Hacía tiempo que Wylie estaba hecha un lío. Él la había incorporado al caso de los ataúdes pensando que así la ayudaría. Aunque quizás ella tenía razón: puede que él la hubiera tratado como a una «inválida», como a alguien que iba a someterse a su voluntad para hacer parte del trabajo duro de algo que, de todos modos, no sería su caso.

Sí, le había tendido una mano con propósitos inconfesados.

Y Wylie seguramente había dado aquel paso vengándose de todos: de Gill Templer, causa de su humillación pública; de Siobhan, en quien Gill había depositado su confianza; de Grant Hood, el nuevo niño bonito que se desenvolvía divinamente en el cargo que ella no había sabido desempeñar… Y de él mismo, Rebus, el manipulador, el aprovechado que la explotaba.

Sí, comprendía que se había visto ante dos alternativas: aceptar la situación o estallar de rabia y frustración. Si él hubiese aceptado la copa aquella noche, quizá se hubiera desahogado en ese momento. Tal vez con eso habría bastado. Pero él había rehusado para irse a un pub por su cuenta.

Muy bonito, John. Por algún extraño motivo le vino una imagen a la mente: un veterano cantante de blues interpretando Ellen Wylie's Blues, alguien como John Lee Hooker o como B. B. King… Volvió a la realidad y desechó la idea. Había estado a punto de encontrar cobijo en la música, de convertir el problema en una canción anestésica para su conciencia.

En aquel momento, Carswell dio lectura a una lista de nombres y Rebus oyó el suyo. Agente Hood, agente Clarke, sargento Wylie… Habían trabajado en lo de los ataúdes y el estudiante alemán, y Carswell quería hablar con ellos. Vio rostros intrigados volviéndose hacia ellos.
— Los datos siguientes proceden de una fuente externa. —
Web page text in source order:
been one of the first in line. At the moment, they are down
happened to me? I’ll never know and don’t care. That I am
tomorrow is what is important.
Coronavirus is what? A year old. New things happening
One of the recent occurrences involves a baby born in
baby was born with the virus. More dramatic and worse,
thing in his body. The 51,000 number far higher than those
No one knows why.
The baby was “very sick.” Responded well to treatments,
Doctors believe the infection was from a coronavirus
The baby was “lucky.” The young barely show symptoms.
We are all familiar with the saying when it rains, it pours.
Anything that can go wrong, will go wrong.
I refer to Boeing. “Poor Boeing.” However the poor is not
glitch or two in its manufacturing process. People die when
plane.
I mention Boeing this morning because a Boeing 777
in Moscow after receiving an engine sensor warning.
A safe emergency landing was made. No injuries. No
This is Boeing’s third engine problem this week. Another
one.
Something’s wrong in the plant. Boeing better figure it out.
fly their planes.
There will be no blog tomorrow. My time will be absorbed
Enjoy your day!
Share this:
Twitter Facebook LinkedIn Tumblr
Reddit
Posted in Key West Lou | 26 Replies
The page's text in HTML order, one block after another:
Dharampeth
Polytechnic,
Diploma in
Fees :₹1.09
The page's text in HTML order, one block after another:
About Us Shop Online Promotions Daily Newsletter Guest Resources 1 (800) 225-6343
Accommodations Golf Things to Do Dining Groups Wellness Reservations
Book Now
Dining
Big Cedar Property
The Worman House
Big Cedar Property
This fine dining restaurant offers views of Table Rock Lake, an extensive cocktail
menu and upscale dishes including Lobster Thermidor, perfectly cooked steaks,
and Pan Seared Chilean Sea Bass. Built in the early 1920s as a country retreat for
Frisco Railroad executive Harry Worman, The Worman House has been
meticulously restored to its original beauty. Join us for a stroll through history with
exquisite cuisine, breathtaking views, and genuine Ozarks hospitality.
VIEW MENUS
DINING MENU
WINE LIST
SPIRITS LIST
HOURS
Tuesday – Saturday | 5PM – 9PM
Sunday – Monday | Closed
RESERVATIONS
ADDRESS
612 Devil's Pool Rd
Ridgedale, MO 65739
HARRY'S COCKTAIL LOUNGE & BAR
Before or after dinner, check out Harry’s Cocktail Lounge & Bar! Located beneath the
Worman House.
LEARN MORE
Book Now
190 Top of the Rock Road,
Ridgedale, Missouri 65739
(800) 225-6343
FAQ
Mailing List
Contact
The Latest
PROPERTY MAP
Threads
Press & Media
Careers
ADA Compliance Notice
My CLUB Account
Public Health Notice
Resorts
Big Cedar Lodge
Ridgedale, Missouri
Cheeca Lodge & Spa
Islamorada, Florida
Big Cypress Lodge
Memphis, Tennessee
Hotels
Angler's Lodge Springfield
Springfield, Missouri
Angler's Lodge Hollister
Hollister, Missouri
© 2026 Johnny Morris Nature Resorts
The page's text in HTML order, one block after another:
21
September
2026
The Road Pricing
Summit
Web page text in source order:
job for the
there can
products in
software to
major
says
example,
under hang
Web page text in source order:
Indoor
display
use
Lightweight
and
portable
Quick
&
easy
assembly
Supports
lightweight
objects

Carswell añadió que quería verlos en el «despacho del jefe», es decir, en el puesto de mando habilitado para la ocasión.

Cruzó una mirada con Bill Pryde al salir, después de que Carswell hubiese abandonado la sala. Bill rebuscaba un chicle en los bolsillos e intentaba localizar la carpeta portapapeles. Rebus iba al final de la morosa fila precedido por Hood, Wylie y Siobhan. Templer y Carswell encabezaban la marcha. Derek Linford, que aguardaba ante la puerta del despacho, les abrió, se apartó y miró a Rebus con desaire, pero éste le sostuvo la mirada y en eso estaban cuando Gill Templer cerró la puerta rompiendo la tensión.

Carswell arrastró la silla hasta la mesa.
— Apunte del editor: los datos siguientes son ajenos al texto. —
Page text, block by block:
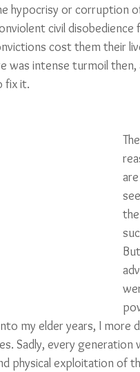
hypocrisy or corruption
civil
cost them their
was intense turmoil
fix it.
my elder years, I more
Sadly, every
physical exploitation of
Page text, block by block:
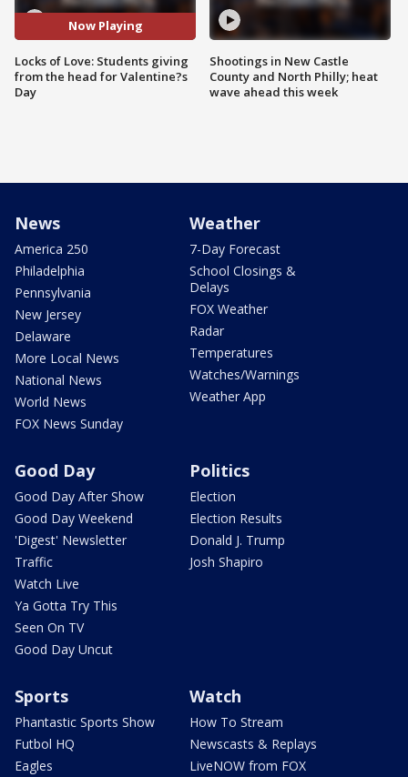
Now Playing
Locks of Love: Students giving
from the head for Valentine?s
Day
Shootings in New Castle
County and North Philly; heat
wave ahead this week
News
America 250
Philadelphia
Pennsylvania
New Jersey
Delaware
More Local News
National News
World News
FOX News Sunday
Weather
7-Day Forecast
School Closings &
Delays
FOX Weather
Radar
Temperatures
Watches/Warnings
Weather App
Good Day
Good Day After Show
Good Day Weekend
'Digest' Newsletter
Traffic
Watch Live
Ya Gotta Try This
Seen On TV
Good Day Uncut
Politics
Election
Election Results
Donald J. Trump
Josh Shapiro
Sports
Phantastic Sports Show
Futbol HQ
Eagles
Watch
How To Stream
Newscasts & Replays
LiveNOW from FOX
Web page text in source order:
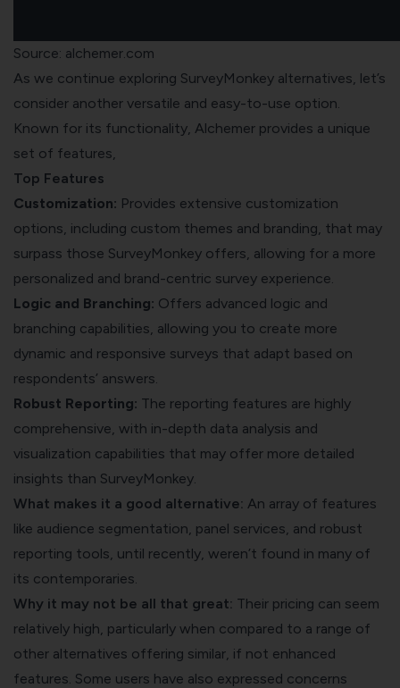
Source: alchemer.com
As we continue exploring SurveyMonkey alternatives, let’s
consider another versatile and easy-to-use option.
Known for its functionality, Alchemer provides a unique
set of features,
Top Features
Customization: Provides extensive customization
options, including custom themes and branding, that may
surpass those SurveyMonkey offers, allowing for a more
personalized and brand-centric survey experience.
Logic and Branching: Offers advanced logic and
branching capabilities, allowing you to create more
dynamic and responsive surveys that adapt based on
respondents’ answers.
Robust Reporting: The reporting features are highly
comprehensive, with in-depth data analysis and
visualization capabilities that may offer more detailed
insights than SurveyMonkey.
What makes it a good alternative: An array of features
like audience segmentation, panel services, and robust
reporting tools, until recently, weren’t found in many of
its contemporaries.
Why it may not be all that great: Their pricing can seem
relatively high, particularly when compared to a range of
other alternatives offering similar, if not enhanced
features. Some users have also expressed concerns
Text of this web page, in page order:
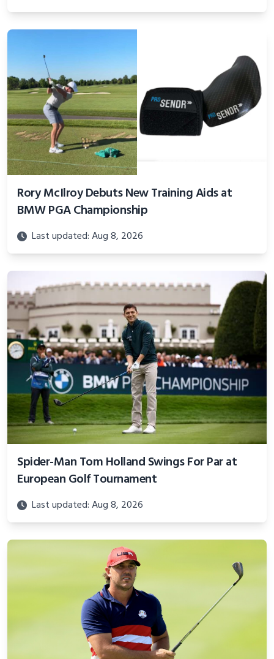
Rory McIlroy Debuts New Training Aids at
BMW PGA Championship
Last updated: Aug 8, 2026
Spider-Man Tom Holland Swings For Par at
European Golf Tournament
Last updated: Aug 8, 2026
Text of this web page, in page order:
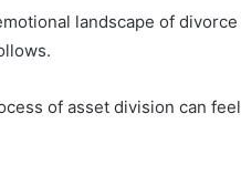
landscape of
of asset division can
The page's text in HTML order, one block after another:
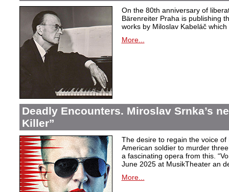
On the 80th anniversary of
Bärenreiter Praha is publishing
works by Miloslav Kabeláč
More...
Deadly Encounters. Miroslav Srnka’s
Killer”
The desire to regain the voice
American soldier to murder
a fascinating opera from this.
June 2025 at MusikTheater an
More...
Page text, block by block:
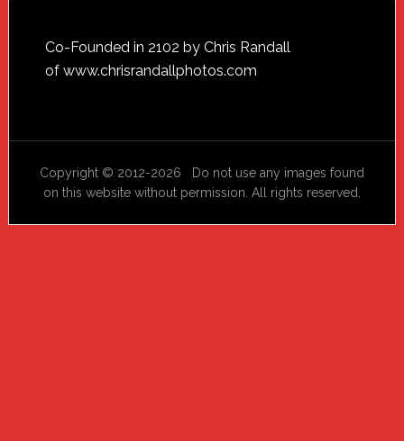
Footer
Co-Founded in 2102 by Chris Randall
of www.chrisrandallphotos.com
Copyright © 2012-2026 Do not use any images found
on this website without permission. All rights reserved.
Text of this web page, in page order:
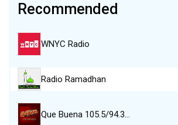
Recommended
WNYC Radio
Radio Ramadhan
Que Buena 105.5/94.3…
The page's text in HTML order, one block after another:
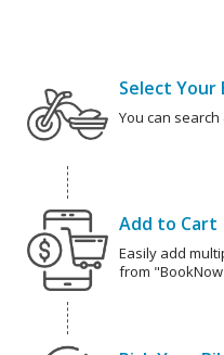
Select Your
You can
Add to Cart
Easily add
from
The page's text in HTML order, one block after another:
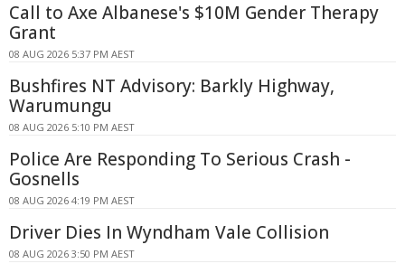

– Ya han oído mi discurso -dijo-, así que no voy a repetirme. Si la filtración ha salido de alguien, ha tenido que ser de alguno de ustedes. Ese mierda de Holly estaba muy bien informado.

Dicho esto, los miró a todos por primera vez.

– Señor -dijo Grant Hood dando medio paso al frente y cruzando los brazos a la espalda-, como oficial de enlace habría sido mi obligación sofocar la historia. Quiero pedir excusas…

– Sí, sí, hijo, ya me lo dijo anoche. Yo lo que quiero ahora es una simple confesión.

– Señor, con todo respeto -intervino Siobhan Clarke-, no somos criminales. Hemos tenido que interrogar a gente y hacer sondeos. Steve Holly puede haber deducido por su cuenta…

Carswell la miró y dijo:

– ¿Comisaria Templer?

– Steve Holly -comenzó a decir Templer- no suele trabajar así si puede evitarlo porque no es ninguna lumbrera, pero sí que es entrometido y desconsiderado como nadie. -Por el modo de decirlo, Clarke dedujo que era un tema que ya habían analizado-. A otros periodistas los creo capaces de aprovechar lo que es de dominio público para dar una noticia, pero a Holly, no.

– Él fue quien cubrió el caso del estudiante alemán -insistió Clarke.

– Pero no tenía por qué saber lo de la relación con el juego de Internet -replicó Templer como si recitara de memoria, indicio de que los jefes habían hablado previamente.

– Anoche lo examinamos en detalle, créanme -dijo Carswell-. Lo repasamos una y otra vez, y no hay duda de que la filtración procede de uno de ustedes cuatro.

– Han intervenido otras personas -argüyó Grant Hood-. La conservadora de un museo, un patólogo jubilado…

Rebus presionó levemente en el brazo de Hood para que callara.